Since the records include pictures, leave those out while you reproduce exactly and only the lines from the one containing "the [291, 71]" through the one containing "constant to isolate its impact.", inclusive.

• DATA RECORDS:
··········

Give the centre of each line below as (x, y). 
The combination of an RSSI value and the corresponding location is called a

··········

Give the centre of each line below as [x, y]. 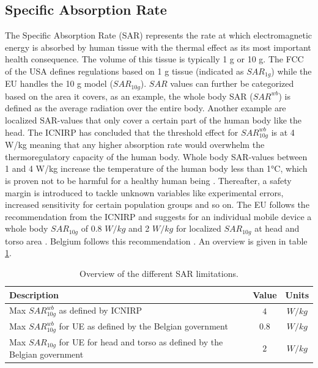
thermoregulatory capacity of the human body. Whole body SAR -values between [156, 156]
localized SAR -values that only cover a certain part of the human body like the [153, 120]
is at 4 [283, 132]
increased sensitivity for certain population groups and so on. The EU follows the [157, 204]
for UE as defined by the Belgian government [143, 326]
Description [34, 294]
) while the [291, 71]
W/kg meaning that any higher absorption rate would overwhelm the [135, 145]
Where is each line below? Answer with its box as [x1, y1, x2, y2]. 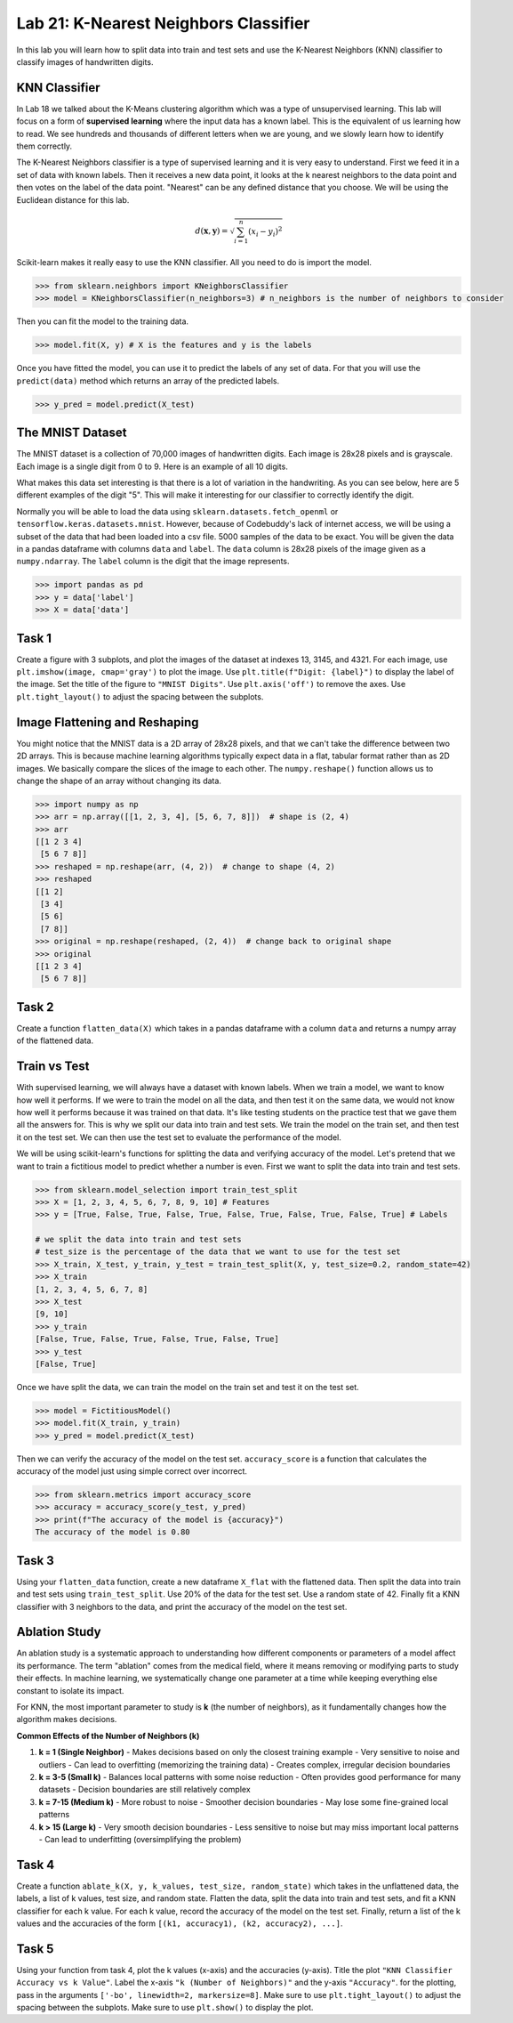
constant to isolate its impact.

··········

• RESULT:
) while the [291, 71]
W/kg meaning that any higher absorption rate would overwhelm the [135, 145]
Where is each line below? Answer with its box as [x1, y1, x2, y2]. 
constant to isolate its impact.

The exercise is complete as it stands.